Tribunal Administratif de Nantes — Décision N° TA44-2311798

lundi 22 juillet 2024

JuridictionTribunal Administratif de Nantes
SectionTribunal Administratif de Nantes
N° DossierTA44-2311798
TypeDécision
RecoursExcès de pouvoir
PublicationC
Formation9ème chambre
Avocat requérantBOURGEOIS

Texte intégral

Vu la procédure suivante :

Par une requête et un mémoire enregistrés les 9 août et 13 novembre 2023, M. B A et M. C A, représentés par Me Bourgeois, demandent au tribunal, dans le dernier état de leurs écritures :

1°) d'annuler la décision du 13 septembre 2023 par laquelle la commission de recours contre les décisions de refus de visa d'entrée en France a rejeté le recours contre la décision du 14 mars 2023 de l'autorité consulaire française à Kinshasa (République démocratique du Congo) refusant de délivrer à M. C A un visa de long séjour en qualité de membre de la famille d'un réfugié ;

2°) d'enjoindre au ministre de l'intérieur et des outre-mer de délivrer ce visa, dans le délai de quinze jours à compter de la notification du jugement à intervenir, sous astreinte de 150 euros par jour de retard, ou, à défaut, de réexaminer la demande dans les mêmes conditions de délai et d'astreinte ;

3°) de mettre à la charge de l'Etat une somme de 1 500 euros à verser à leur conseil en application de l'article L. 761-1 du code de justice administrative et de l'article 37 de la loi du 10 juillet 1991.

Ils soutiennent que :

- la décision attaquée est insuffisamment motivée faute pour cette commission d'avoir répondu à la demande de communication des motifs dans le délai d'un mois prévu par l'article L. 232-4 du code des relations entre le public et l'administration ;

- elle est entachée d'une erreur de droit dès lors que l'identité du demandeur de visa et son lien familial avec le réunifiant sont établis ;

- le motif tiré de ce que la demanderesse ne serait pas éligible à la procédure de réunification familiale est entaché d'une erreur de droit ;

- le motif tiré de ce que le demandeur de visa n'est pas éligible, en raison de son âge, à la réunification familiale, est entaché d'une erreur de droit et d'une erreur d'appréciation ;

- elle est entachée d'une erreur manifeste d'appréciation eu égard aux conséquences sur leur situation personnelle et méconnaît les stipulations de l'article 8 de la convention européenne de sauvegarde des droits de l'homme et des libertés fondamentales ainsi que celles du paragraphe 1 de l'article 3 de la convention internationale des droits de l'enfant, le principe de l'unité de famille et le droit au regroupement familial protégé par la directive 2003/86/CE du Conseil du 22 septembre 2003.

Par un mémoire en défense enregistré le 3 mai 2024, le ministre de l'intérieur et des outre-mer conclut au rejet de la requête.

Il fait valoir que les moyens soulevés par M. A et M. A ne sont pas fondés.

M. B A a été admis au bénéfice de l'aide juridictionnelle totale par une décision du 9 avril 2024.

Vu les autres pièces du dossier.

Vu :

- la convention internationale relative aux droits de l'enfant ;

- la convention européenne de sauvegarde des droits de l'homme et des libertés fondamentales ;

- la directive 2003/86/CE du Conseil du 22 septembre 2003 ;

- le code de l'entrée et du séjour des étrangers et du droit d'asile ;

- la loi n° 91-647 du 10 juillet 1991 ;

- le code de justice administrative.

Les parties ont été régulièrement averties du jour de l'audience.

Ont été entendus au cours de l'audience publique :

- le rapport de Mme Heng,

- les conclusions de M. Guilloteau, rapporteur public,

- et les observations de Me Rombout, substituant Me Bourgeois, représentant M. A et M. A.
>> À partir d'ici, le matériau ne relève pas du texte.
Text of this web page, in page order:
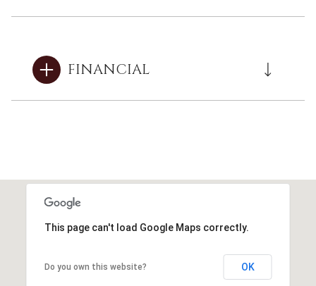
FINANCIAL
This page can't load Google Maps correctly.
Do you own this website? OK
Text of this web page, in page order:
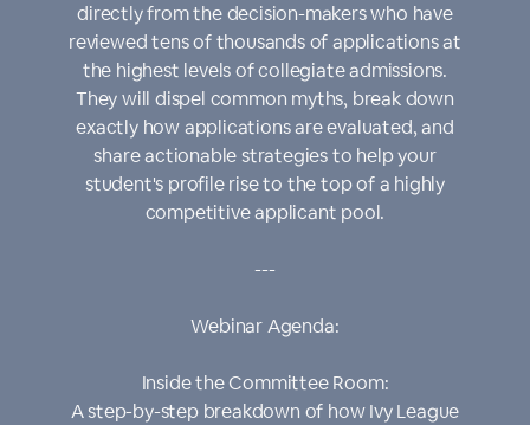
directly from the decision-makers who have
reviewed tens of thousands of applications at
the highest levels of collegiate admissions.
They will dispel common myths, break down
exactly how applications are evaluated, and
share actionable strategies to help your
student's profile rise to the top of a highly
competitive applicant pool.
---
Webinar Agenda:
Inside the Committee Room:
A step-by-step breakdown of how Ivy League
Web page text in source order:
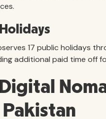
17 public holidays
additional paid time off
Pakistan
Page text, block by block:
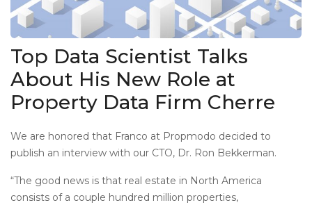
Top Data Scientist Talks
About His New Role at
Property Data Firm Cherre
We are honored that Franco at Propmodo decided to
publish an interview with our CTO, Dr. Ron Bekkerman.
“The good news is that real estate in North America
consists of a couple hundred million properties,
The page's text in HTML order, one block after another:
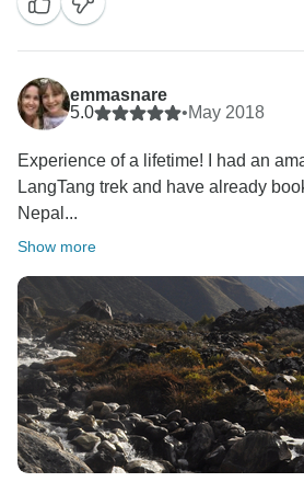
emmasnare
5.0
•May 2018
Experience of a lifetime! I had an
LangTang trek and have already
Nepal...
Show more
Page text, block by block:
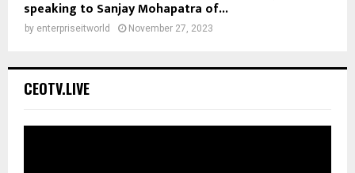
speaking to Sanjay Mohapatra of...
by enterpriseitworld November 27, 2023
CEOTV.LIVE
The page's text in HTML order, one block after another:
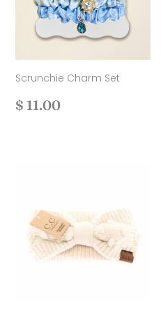
Scrunchie Charm Set
Regular
$ 11.00
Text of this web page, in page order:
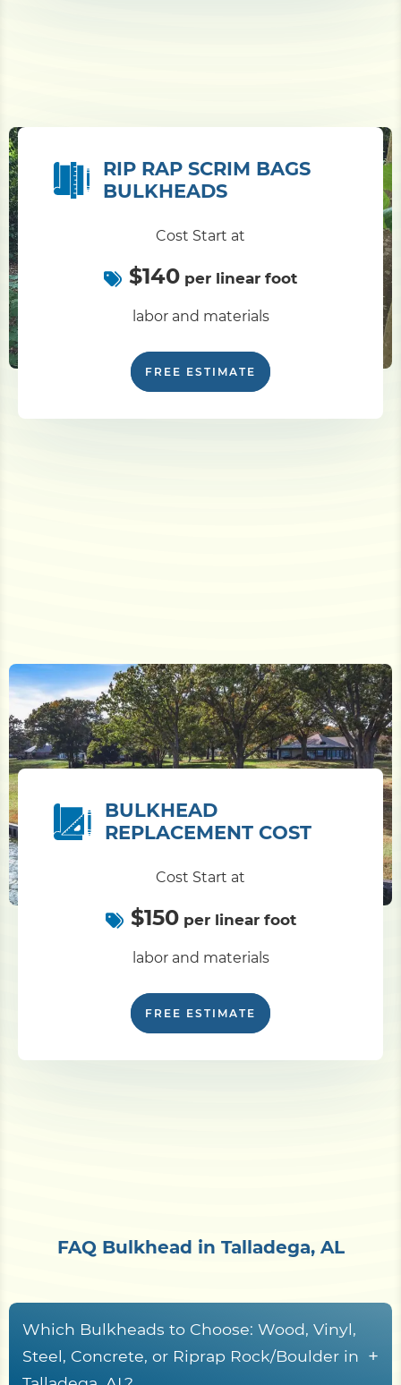
RIP RAP SCRIM BAGS
BULKHEADS
Cost Start at
$140 per linear foot
labor and materials
FREE ESTIMATE
BULKHEAD
REPLACEMENT COST
Cost Start at
$150per linear foot
labor and materials
FREE ESTIMATE
FAQ Bulkhead in Talladega, AL
Which Bulkheads to Choose: Wood, Vinyl,
Steel, Concrete, or Riprap Rock/Boulder in +
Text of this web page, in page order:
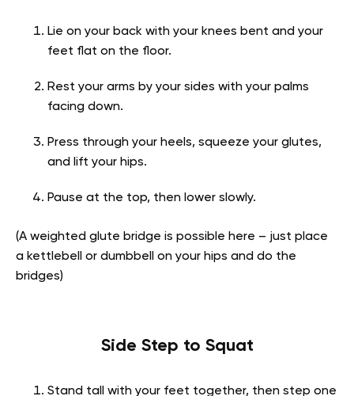
Lie on your back with your knees bent and your
feet flat on the floor.
Rest your arms by your sides with your palms
facing down.
Press through your heels, squeeze your glutes,
and lift your hips.
Pause at the top, then lower slowly.
(A weighted glute bridge is possible here – just place
a kettlebell or dumbbell on your hips and do the
bridges)
Side Step to Squat
Stand tall with your feet together, then step one
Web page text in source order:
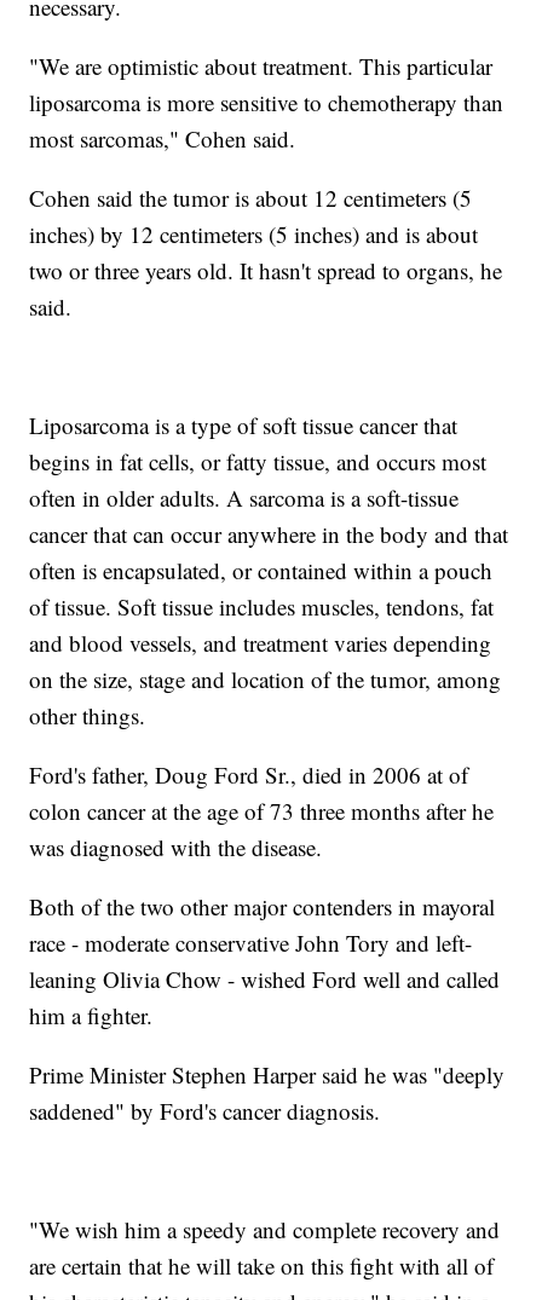
necessary.
"We are optimistic about treatment. This particular
liposarcoma is more sensitive to chemotherapy than
most sarcomas," Cohen said.
Cohen said the tumor is about 12 centimeters (5
inches) by 12 centimeters (5 inches) and is about
two or three years old. It hasn't spread to organs, he
said.
Liposarcoma is a type of soft tissue cancer that
begins in fat cells, or fatty tissue, and occurs most
often in older adults. A sarcoma is a soft-tissue
cancer that can occur anywhere in the body and that
often is encapsulated, or contained within a pouch
of tissue. Soft tissue includes muscles, tendons, fat
and blood vessels, and treatment varies depending
on the size, stage and location of the tumor, among
other things.
Ford's father, Doug Ford Sr., died in 2006 at of
colon cancer at the age of 73 three months after he
was diagnosed with the disease.
Both of the two other major contenders in mayoral
race - moderate conservative John Tory and left-
leaning Olivia Chow - wished Ford well and called
him a fighter.
Prime Minister Stephen Harper said he was "deeply
saddened" by Ford's cancer diagnosis.
"We wish him a speedy and complete recovery and
are certain that he will take on this fight with all of
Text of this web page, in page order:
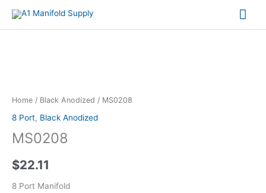
Home / Black Anodized / MS0208
8 Port, Black Anodized
MS0208
$22.11
8 Port Manifold
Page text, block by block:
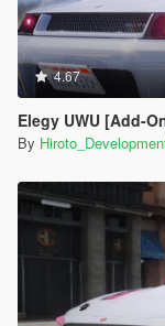
4.67
Elegy UWU [Add-
By
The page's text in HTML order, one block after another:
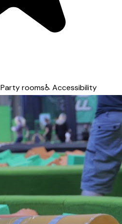
Party rooms♿ Accessibility
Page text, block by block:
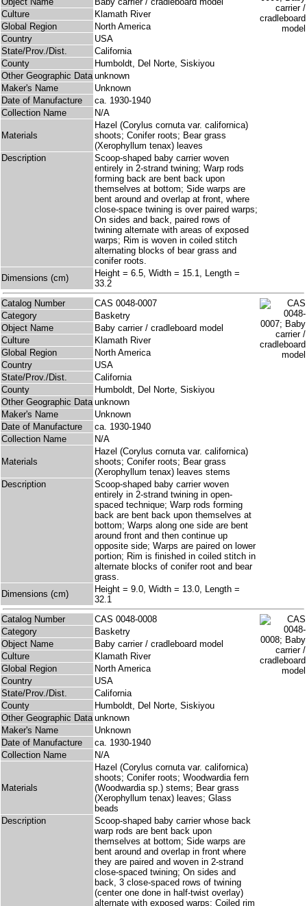
Culture
Klamath River
Global Region
North America
Country
USA
State/Prov./Dist.
California
County
Humboldt, Del Norte, Siskiyou
Other Geographic Data unknown
Maker's Name
Unknown
Date of Manufacture
ca. 1930-1940
Collection Name
N/A
Materials
Hazel (Corylus cornuta var. californica)
shoots; Conifer roots; Bear grass
(Xerophyllum tenax) leaves
Description
Scoop-shaped baby carrier woven
entirely in 2-strand twining; Warp rods
forming back are bent back upon
themselves at bottom; Side warps are
bent around and overlap at front, where
close-space twining is over paired warps;
On sides and back, paired rows of
twining alternate with areas of exposed
warps; Rim is woven in coiled stitch
alternating blocks of bear grass and
conifer roots.
Dimensions (cm)
Height = 6.5, Width = 15.1, Length =
33.2
Catalog Number
CAS 0048-0007
Category
Basketry
Object Name
Baby carrier / cradleboard model
Culture
Klamath River
Global Region
North America
Country
USA
State/Prov./Dist.
California
County
Humboldt, Del Norte, Siskiyou
Other Geographic Data unknown
Maker's Name
Unknown
Date of Manufacture
ca. 1930-1940
Collection Name
N/A
Materials
Hazel (Corylus cornuta var. californica)
shoots; Conifer roots; Bear grass
(Xerophyllum tenax) leaves stems
Description
Scoop-shaped baby carrier woven
entirely in 2-strand twining in open-
spaced technique; Warp rods forming
back are bent back upon themselves at
bottom; Warps along one side are bent
around front and then continue up
opposite side; Warps are paired on lower
portion; Rim is finished in coiled stitch in
alternate blocks of conifer root and bear
grass.
Dimensions (cm)
Height = 9.0, Width = 13.0, Length =
32.1
Catalog Number
CAS 0048-0008
Category
Basketry
Object Name
Baby carrier / cradleboard model
Culture
Klamath River
Global Region
North America
Country
USA
State/Prov./Dist.
California
County
Humboldt, Del Norte, Siskiyou
Other Geographic Data unknown
Maker's Name
Unknown
Date of Manufacture
ca. 1930-1940
Collection Name
N/A
Materials
Hazel (Corylus cornuta var. californica)
shoots; Conifer roots; Woodwardia fern
(Woodwardia sp.) stems; Bear grass
(Xerophyllum tenax) leaves; Glass
beads
Description
Scoop-shaped baby carrier whose back
warp rods are bent back upon
themselves at bottom; Side warps are
bent around and overlap in front where
they are paired and woven in 2-strand
close-spaced twining; On sides and
back, 3 close-spaced rows of twining
(center one done in half-twist overlay)
alternate with exposed warps; Coiled rim
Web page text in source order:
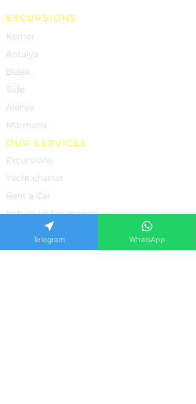
EXCURSIONS
Kemer
Antalya
Belek
Side
Alanya
Marmaris
OUR SERVICES
Excursions
Yacht charter
Rent a Car
Individual Excursions
Shopping
The property
Telegram WhatsApp
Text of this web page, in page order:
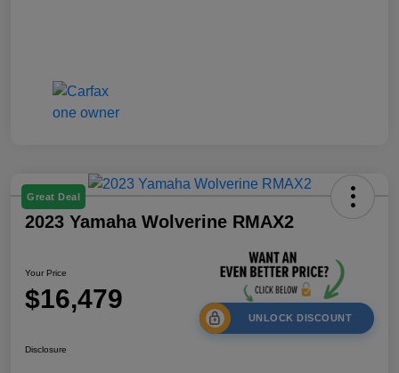
Great Deal
2023 Yamaha Wolverine RMAX2
Your Price
$16,479
UNLOCK DISCOUNT
Disclosure
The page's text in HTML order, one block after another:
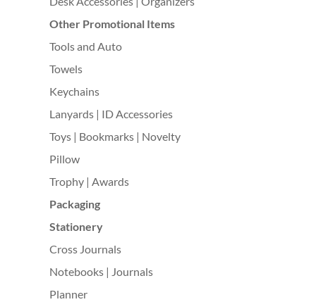
Other Promotional Items
Tools and Auto
Towels
Keychains
Lanyards | ID Accessories
Toys | Bookmarks | Novelty
Pillow
Trophy | Awards
Packaging
Stationery
Cross Journals
Notebooks | Journals
Planner
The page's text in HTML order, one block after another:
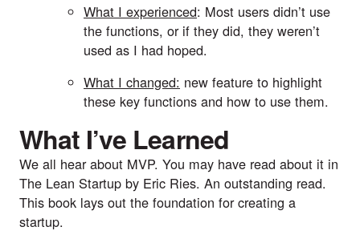
What I experienced: Most users didn’t use
the functions, or if they did, they weren’t
used as I had hoped.
What I changed: new feature to highlight
these key functions and how to use them.
What I’ve Learned
The Lean Startup by Eric Ries. An outstanding read.
This book lays out the foundation for creating a
startup.
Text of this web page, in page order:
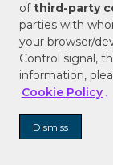
ofthird-party
parties with
your browser/
Control signal,
information,
Cookie Policy .
Dismiss

Une note en délibéré a été enregistrée pour les requérants le 1er juillet 2024 et n'a pas été communiquée.

Considérant ce qui suit :

1. M. B A, ressortissant congolais, s'est vu reconnaître la qualité de réfugié par décision de la Cour nationale du droit d'asile (CNDA) du 26 juillet 2013. Son fils, M. C A, ressortissant de même nationalité né le 1er janvier 2002, a déposé une demande de visa de long séjour, auprès de l'autorité consulaire française à Kinshasa (République démocratique du Congo) au titre de la réunification familiale. Par une décision du 14 mars 2023, cette autorité a refusé de délivrer le visa sollicité. Par une décision du 13 septembre 2023, dont M. A et M. A demandent l'annulation, la commission de recours contre les décisions de refus de visa d'entrée en France a rejeté le recours formé contre cette décision consulaire.

Sur les conclusions à fin d'annulation :

2. En premier lieu, si le silence gardé par l'administration sur un recours administratif préalable obligatoire fait naître une décision implicite de rejet qui peut être déférée au juge de l'excès de pouvoir, une décision explicite de rejet intervenue postérieurement, qu'elle fasse suite ou non à une demande de communication des motifs de la décision implicite présentée en application des dispositions de l'article L. 232-4 du code des relations entre le public et l'administration, se substitue à la première décision. Il en résulte que des conclusions à fin d'annulation de cette première décision doivent être regardées comme dirigées contre la seconde et que, dès lors, celle-ci ne peut être utilement contestée au motif que l'administration aurait méconnu ces dispositions en ne communiquant pas au requérant les motifs de sa décision implicite dans le délai d'un mois qu'elles lui impartissent.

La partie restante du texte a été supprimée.